[Opening Exercise materials section]

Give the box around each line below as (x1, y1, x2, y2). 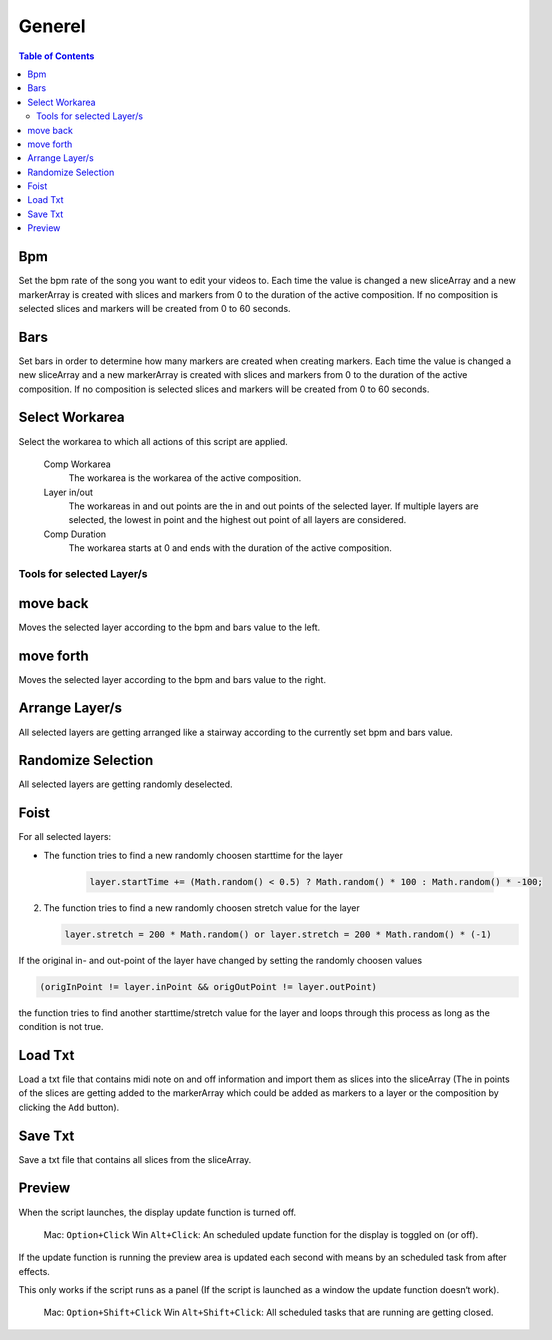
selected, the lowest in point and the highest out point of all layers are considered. (68, 514, 407, 526)
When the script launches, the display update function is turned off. (18, 1206, 297, 1218)
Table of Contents (18, 50, 95, 62)
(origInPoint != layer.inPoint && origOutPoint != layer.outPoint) (39, 981, 378, 992)
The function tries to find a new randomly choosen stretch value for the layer (43, 901, 360, 914)
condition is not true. (18, 1021, 104, 1033)
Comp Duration (43, 528, 107, 540)
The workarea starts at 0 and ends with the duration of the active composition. (68, 542, 392, 554)
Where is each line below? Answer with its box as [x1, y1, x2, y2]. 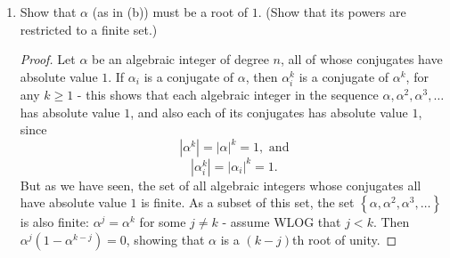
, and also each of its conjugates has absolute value [130, 102, 408, 121]
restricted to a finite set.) [20, 20, 158, 38]
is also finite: [20, 213, 89, 231]
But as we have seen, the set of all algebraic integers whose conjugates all [20, 175, 421, 194]
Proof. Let [20, 50, 76, 69]
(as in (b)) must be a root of [92, 3, 249, 20]
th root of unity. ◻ [292, 230, 397, 248]
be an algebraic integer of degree [92, 50, 269, 69]
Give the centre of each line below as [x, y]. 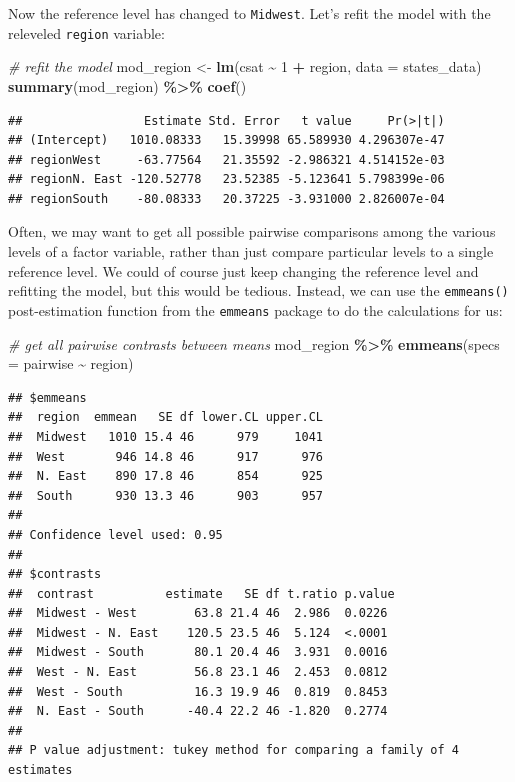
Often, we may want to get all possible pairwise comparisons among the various [252, 231]
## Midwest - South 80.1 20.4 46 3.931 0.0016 [198, 652]
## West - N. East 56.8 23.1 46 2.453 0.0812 [198, 672]
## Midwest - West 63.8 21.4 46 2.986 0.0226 [198, 613]
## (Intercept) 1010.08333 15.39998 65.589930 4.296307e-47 [226, 140]
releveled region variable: [86, 32]
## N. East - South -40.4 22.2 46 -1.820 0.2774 [198, 711]
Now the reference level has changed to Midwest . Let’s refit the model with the [249, 13]
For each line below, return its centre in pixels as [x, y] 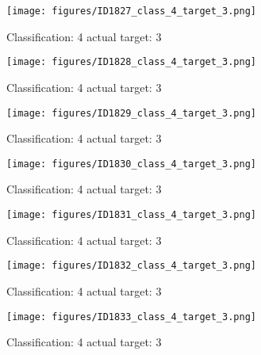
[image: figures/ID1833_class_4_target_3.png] [131, 317]
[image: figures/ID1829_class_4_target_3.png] [131, 113]
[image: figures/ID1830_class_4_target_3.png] [131, 164]
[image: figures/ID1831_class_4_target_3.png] [131, 215]
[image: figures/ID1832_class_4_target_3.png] [131, 266]
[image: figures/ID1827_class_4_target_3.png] [131, 11]
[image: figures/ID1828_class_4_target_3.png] [131, 62]
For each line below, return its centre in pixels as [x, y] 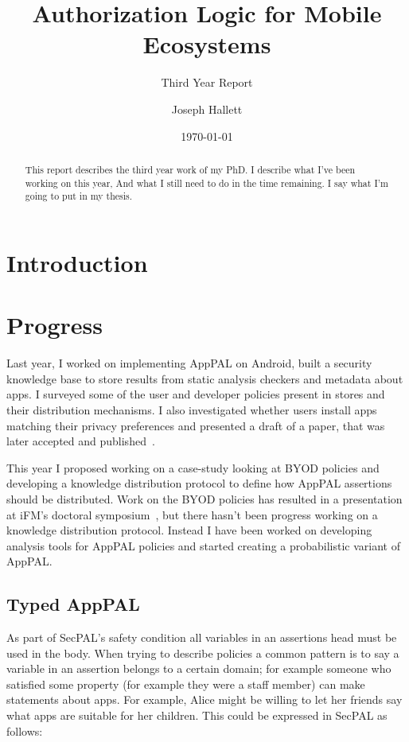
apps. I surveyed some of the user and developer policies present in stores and [196, 394]
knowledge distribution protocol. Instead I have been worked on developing [189, 530]
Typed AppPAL [73, 604]
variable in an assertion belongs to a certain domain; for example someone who [199, 668]
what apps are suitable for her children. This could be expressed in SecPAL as [197, 715]
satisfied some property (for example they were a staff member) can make [186, 684]
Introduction [77, 262]
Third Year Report [207, 82]
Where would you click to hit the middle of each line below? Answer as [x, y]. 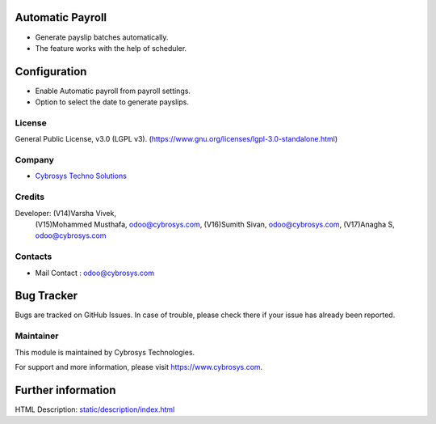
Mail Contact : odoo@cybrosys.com [95, 273]
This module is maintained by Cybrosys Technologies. [105, 352]
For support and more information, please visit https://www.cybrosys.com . [139, 367]
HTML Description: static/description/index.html [95, 409]
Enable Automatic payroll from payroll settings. [113, 91]
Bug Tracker [46, 296]
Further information [65, 390]
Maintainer [37, 336]
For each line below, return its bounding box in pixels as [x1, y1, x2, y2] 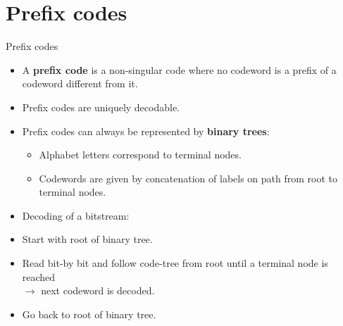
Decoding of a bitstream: [22, 208, 130, 222]
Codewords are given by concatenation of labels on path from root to [39, 170, 338, 185]
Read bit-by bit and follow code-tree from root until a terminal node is [22, 256, 328, 270]
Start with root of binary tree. [22, 232, 153, 246]
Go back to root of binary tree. [22, 306, 156, 321]
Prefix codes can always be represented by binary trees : [22, 123, 270, 138]
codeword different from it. [22, 76, 138, 91]
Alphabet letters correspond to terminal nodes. [39, 147, 242, 162]
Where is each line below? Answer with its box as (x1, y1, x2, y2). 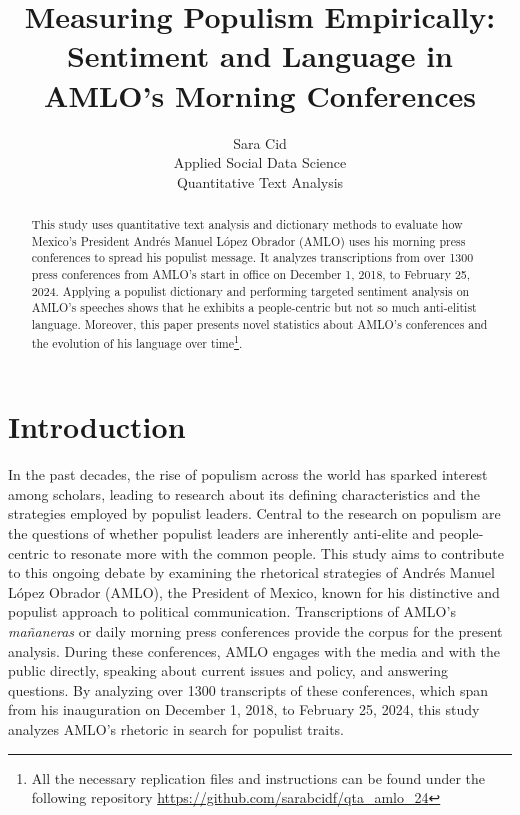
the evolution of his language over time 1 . (31, 331, 243, 351)
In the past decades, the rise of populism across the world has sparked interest (8, 464, 488, 485)
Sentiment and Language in (66, 35, 454, 76)
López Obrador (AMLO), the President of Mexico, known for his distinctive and (8, 581, 500, 602)
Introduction (8, 406, 186, 447)
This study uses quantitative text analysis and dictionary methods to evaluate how (31, 216, 463, 233)
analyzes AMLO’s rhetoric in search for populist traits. (8, 718, 345, 739)
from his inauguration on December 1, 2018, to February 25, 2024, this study (8, 699, 480, 720)
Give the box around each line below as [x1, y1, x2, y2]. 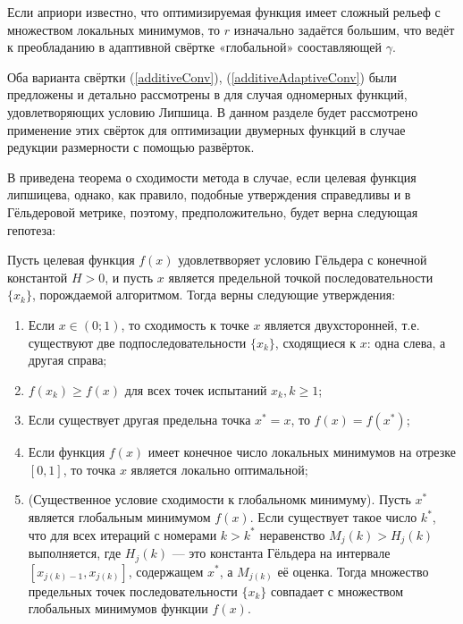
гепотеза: [7, 220, 56, 239]
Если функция [28, 443, 105, 461]
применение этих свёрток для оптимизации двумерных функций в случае [7, 120, 406, 139]
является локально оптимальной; [130, 460, 308, 478]
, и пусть [105, 267, 154, 286]
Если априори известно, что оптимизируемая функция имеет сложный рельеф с [7, 3, 441, 21]
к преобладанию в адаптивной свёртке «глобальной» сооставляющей [7, 38, 383, 56]
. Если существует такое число [249, 508, 417, 527]
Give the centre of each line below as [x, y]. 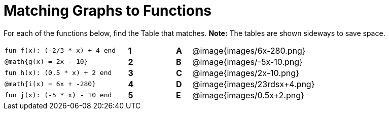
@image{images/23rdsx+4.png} [254, 84]
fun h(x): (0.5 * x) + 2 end [58, 73]
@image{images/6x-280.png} [249, 50]
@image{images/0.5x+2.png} [248, 95]
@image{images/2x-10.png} [246, 73]
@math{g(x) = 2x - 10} [46, 62]
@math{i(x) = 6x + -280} [50, 84]
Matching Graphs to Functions [108, 11]
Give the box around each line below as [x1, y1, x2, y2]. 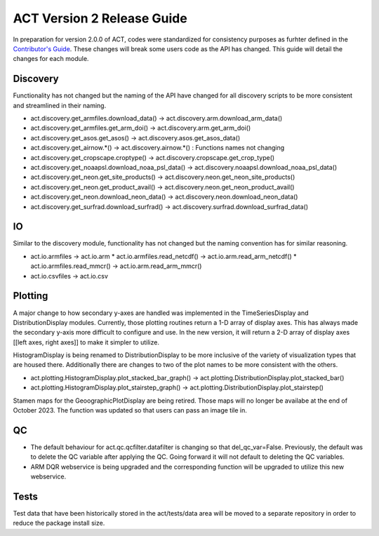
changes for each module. [13, 55, 89, 63]
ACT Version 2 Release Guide [13, 11, 187, 26]
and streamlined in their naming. [13, 101, 107, 109]
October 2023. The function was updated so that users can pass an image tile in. [13, 406, 247, 415]
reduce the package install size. [13, 519, 105, 528]
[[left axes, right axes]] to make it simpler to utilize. [13, 337, 159, 347]
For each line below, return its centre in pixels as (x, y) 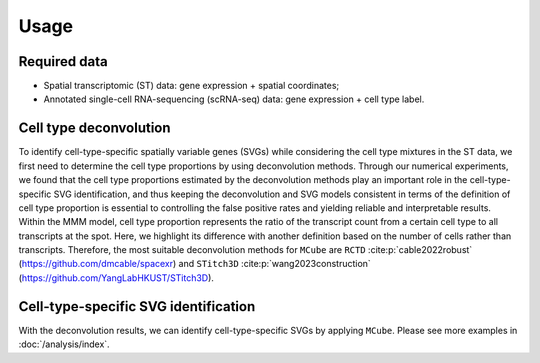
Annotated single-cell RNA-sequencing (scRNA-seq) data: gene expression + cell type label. (234, 99)
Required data (63, 61)
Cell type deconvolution (94, 128)
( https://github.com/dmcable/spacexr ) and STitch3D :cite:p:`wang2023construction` (195, 264)
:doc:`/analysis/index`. (64, 344)
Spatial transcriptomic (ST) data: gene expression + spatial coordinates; (191, 86)
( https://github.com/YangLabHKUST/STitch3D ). (116, 277)
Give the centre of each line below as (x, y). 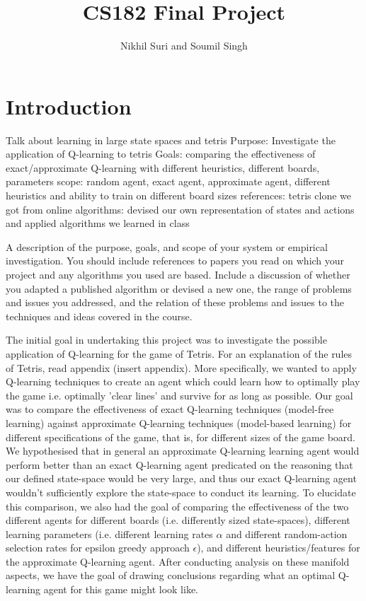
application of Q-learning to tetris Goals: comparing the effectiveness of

[Closing Exercise materials section]

### [What the task requires]
The records above must be repeated in full and exactly, but without any of the pictures.

### [Result of this task]
Give the box around each line below as (x1, y1, x2, y2). 
selected, the lowest in point and the highest out point of all layers are considered. (68, 514, 407, 526)
When the script launches, the display update function is turned off. (18, 1206, 297, 1218)
Table of Contents (18, 50, 95, 62)
(origInPoint != layer.inPoint && origOutPoint != layer.outPoint) (39, 981, 378, 992)
The function tries to find a new randomly choosen stretch value for the layer (43, 901, 360, 914)
condition is not true. (18, 1021, 104, 1033)
Comp Duration (43, 528, 107, 540)
The workarea starts at 0 and ends with the duration of the active composition. (68, 542, 392, 554)
Where is each line below? Answer with its box as [x1, y1, x2, y2]. 
, and also each of its conjugates has absolute value [130, 102, 408, 121]
restricted to a finite set.) [20, 20, 158, 38]
is also finite: [20, 213, 89, 231]
But as we have seen, the set of all algebraic integers whose conjugates all [20, 175, 421, 194]
Proof. Let [20, 50, 76, 69]
(as in (b)) must be a root of [92, 3, 249, 20]
th root of unity. ◻ [292, 230, 397, 248]
be an algebraic integer of degree [92, 50, 269, 69]
Give the centre of each line below as [x, y]. 
Often, we may want to get all possible pairwise comparisons among the various [252, 231]
## Midwest - South 80.1 20.4 46 3.931 0.0016 [198, 652]
## West - N. East 56.8 23.1 46 2.453 0.0812 [198, 672]
## Midwest - West 63.8 21.4 46 2.986 0.0226 [198, 613]
## (Intercept) 1010.08333 15.39998 65.589930 4.296307e-47 [226, 140]
releveled region variable: [86, 32]
## N. East - South -40.4 22.2 46 -1.820 0.2774 [198, 711]
Now the reference level has changed to Midwest . Let’s refit the model with the [249, 13]
For each line below, return its centre in pixels as [x, y] 
[image: figures/ID1833_class_4_target_3.png] [131, 317]
[image: figures/ID1829_class_4_target_3.png] [131, 113]
[image: figures/ID1830_class_4_target_3.png] [131, 164]
[image: figures/ID1831_class_4_target_3.png] [131, 215]
[image: figures/ID1832_class_4_target_3.png] [131, 266]
[image: figures/ID1827_class_4_target_3.png] [131, 11]
[image: figures/ID1828_class_4_target_3.png] [131, 62]
For each line below, return its centre in pixels as [x, y] 
apps. I surveyed some of the user and developer policies present in stores and [196, 394]
knowledge distribution protocol. Instead I have been worked on developing [189, 530]
Typed AppPAL [73, 604]
variable in an assertion belongs to a certain domain; for example someone who [199, 668]
what apps are suitable for her children. This could be expressed in SecPAL as [197, 715]
satisfied some property (for example they were a staff member) can make [186, 684]
Introduction [77, 262]
Third Year Report [207, 82]
Where would you click to hit the middle of each line below? Answer as [x, y]. 
Mail Contact : odoo@cybrosys.com [95, 273]
This module is maintained by Cybrosys Technologies. [105, 352]
For support and more information, please visit https://www.cybrosys.com . [139, 367]
HTML Description: static/description/index.html [95, 409]
Enable Automatic payroll from payroll settings. [113, 91]
Bug Tracker [46, 296]
Further information [65, 390]
Maintainer [37, 336]
For each line below, return its bounding box in pixels as [x1, y1, x2, y2] 
Decoding of a bitstream: [22, 208, 130, 222]
Codewords are given by concatenation of labels on path from root to [39, 170, 338, 185]
Read bit-by bit and follow code-tree from root until a terminal node is [22, 256, 328, 270]
Start with root of binary tree. [22, 232, 153, 246]
Go back to root of binary tree. [22, 306, 156, 321]
Prefix codes can always be represented by binary trees : [22, 123, 270, 138]
codeword different from it. [22, 76, 138, 91]
Alphabet letters correspond to terminal nodes. [39, 147, 242, 162]
Where is each line below? Answer with its box as (x1, y1, x2, y2). 
the evolution of his language over time 1 . (31, 331, 243, 351)
In the past decades, the rise of populism across the world has sparked interest (8, 464, 488, 485)
Sentiment and Language in (66, 35, 454, 76)
López Obrador (AMLO), the President of Mexico, known for his distinctive and (8, 581, 500, 602)
Introduction (8, 406, 186, 447)
This study uses quantitative text analysis and dictionary methods to evaluate how (31, 216, 463, 233)
analyzes AMLO’s rhetoric in search for populist traits. (8, 718, 345, 739)
from his inauguration on December 1, 2018, to February 25, 2024, this study (8, 699, 480, 720)
Give the box around each line below as [x1, y1, x2, y2]. 
гепотеза: [7, 220, 56, 239]
Если функция [28, 443, 105, 461]
применение этих свёрток для оптимизации двумерных функций в случае [7, 120, 406, 139]
является локально оптимальной; [130, 460, 308, 478]
, и пусть [105, 267, 154, 286]
Если априори известно, что оптимизируемая функция имеет сложный рельеф с [7, 3, 441, 21]
к преобладанию в адаптивной свёртке «глобальной» сооставляющей [7, 38, 383, 56]
. Если существует такое число [249, 508, 417, 527]
Give the centre of each line below as [x, y]. 
@image{images/23rdsx+4.png} [254, 84]
fun h(x): (0.5 * x) + 2 end [58, 73]
@image{images/6x-280.png} [249, 50]
@image{images/0.5x+2.png} [248, 95]
@image{images/2x-10.png} [246, 73]
@math{g(x) = 2x - 10} [46, 62]
@math{i(x) = 6x + -280} [50, 84]
Matching Graphs to Functions [108, 11]
Give the box around each line below as [x1, y1, x2, y2]. 
changes for each module. [13, 55, 89, 63]
ACT Version 2 Release Guide [13, 11, 187, 26]
and streamlined in their naming. [13, 101, 107, 109]
October 2023. The function was updated so that users can pass an image tile in. [13, 406, 247, 415]
reduce the package install size. [13, 519, 105, 528]
[[left axes, right axes]] to make it simpler to utilize. [13, 337, 159, 347]
For each line below, return its centre in pixels as (x, y) 
Annotated single-cell RNA-sequencing (scRNA-seq) data: gene expression + cell type label. (234, 99)
Required data (63, 61)
Cell type deconvolution (94, 128)
( https://github.com/dmcable/spacexr ) and STitch3D :cite:p:`wang2023construction` (195, 264)
:doc:`/analysis/index`. (64, 344)
Spatial transcriptomic (ST) data: gene expression + spatial coordinates; (191, 86)
( https://github.com/YangLabHKUST/STitch3D ). (116, 277)
Give the centre of each line below as (x, y). 
application of Q-learning to tetris Goals: comparing the effectiveness of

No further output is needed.